= Chief executive (head of government) =

Term for a head of government

Chief executive is a term for a head of government that allows its holder to perform various functions. The term can also apply to heads of state as well, though it is less common. The term may refer to the title of the position, but many constituencies place this power in a position with a different title (e.g., president or prime minister).

== Description ==
Chief executive is a term for a head of government (e.g., presidential, prime ministerial, or gubernatorial powers) given by a constitution or basic law, which allows its holder to perform various functions that may include implementing policy, supervising the executive branch of government, preparing an executive budget for submission to the legislature, appointing and removing executive officials, vetoing laws, dissolving the legislature, and submitting their own bills to the legislature.

== Positions titled chief executive ==
In most cases the title of chief executive is not directly used as the title of the office.

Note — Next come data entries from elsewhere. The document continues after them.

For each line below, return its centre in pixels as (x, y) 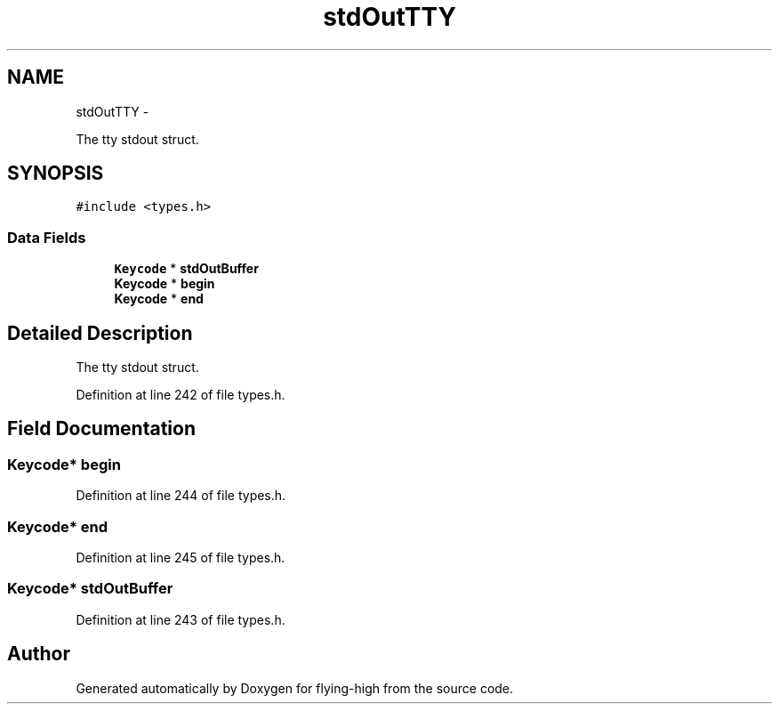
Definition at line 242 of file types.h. (181, 395)
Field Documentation (101, 429)
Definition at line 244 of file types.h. (181, 496)
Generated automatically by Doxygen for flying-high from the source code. (295, 688)
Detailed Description (100, 333)
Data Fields (47, 237)
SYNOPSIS (56, 174)
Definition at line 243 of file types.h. (181, 619)
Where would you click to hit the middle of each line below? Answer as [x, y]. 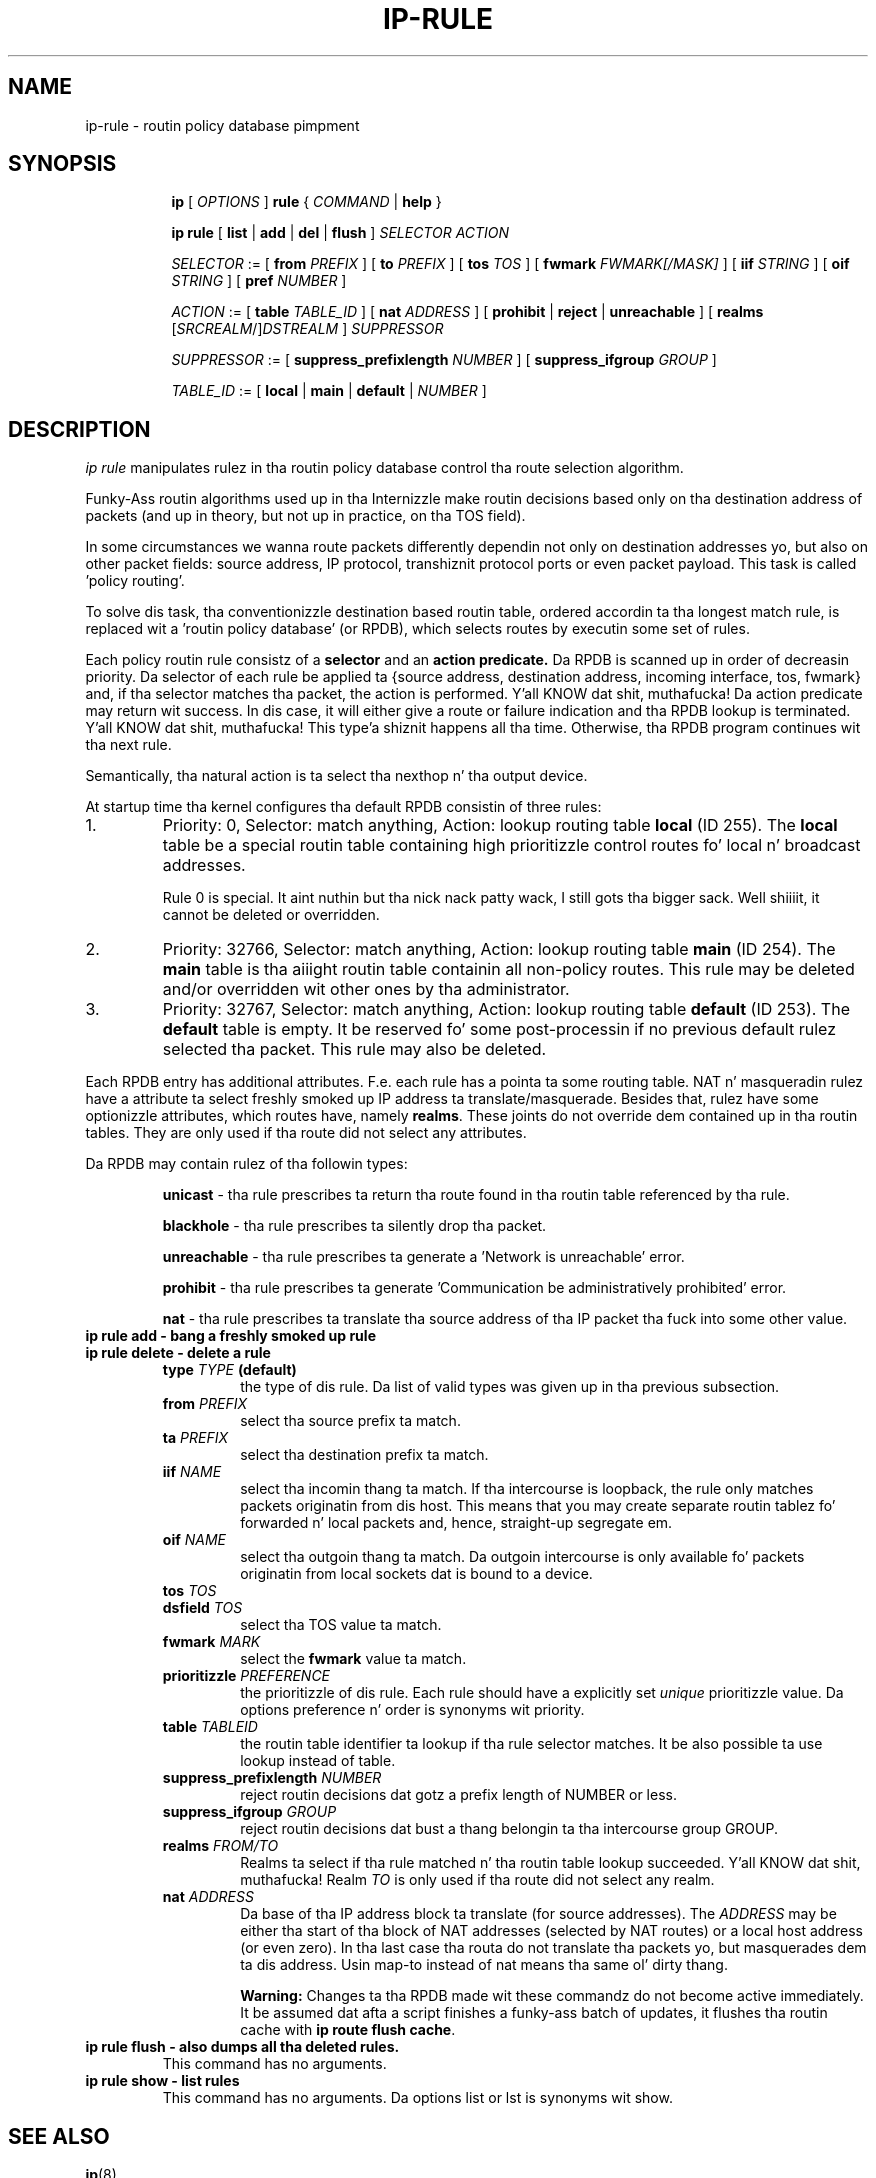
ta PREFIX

The powers are often given to a position with another name, such as president, governor-general, governor, lieutenant-governor, administrator, high commissioner, commissioner, premier, or minister-president. There are a few offices formally styled chief executive:

- In the two special administrative regions of the People's Republic of China, which were previously under British and Portuguese rule until the transfer of sovereignty in the late 20th century, the chief executive are the political and executive leaders of the regions and of their respective governments:

| Title | Created | Superseded / defunct |
|---|---|---|
| Chief Executive of Hong Kong | 1997 | Governor of Hong Kong |
| Chief Executive of Macau | 1999 | Governor of Macau |

- In Northern Ireland, the chief executive refers to the leader of the Northern Ireland Executive, the devolved government of Northern Ireland for five months in 1974.

- In Mauritius, since 12 October 2002, autonomy was granted to the island of Rodrigues, resulting in the creation of its own chief executive.

- While not a government, the Ross Dependency, part of the Realm of New Zealand, is a Crown entity managed by a board of directors reporting to the Minister of Foreign Affairs, and the chair acts as the chief executive.
- The head of government in the Falkland Islands is known as the chief executive.
- Historically, the head of government of the Ryukyu Islands was known as the chief executive. The functions were largely superseded by that of the Governor of Okinawa Prefecture upon retrocession of the islands to Japan as a prefecture.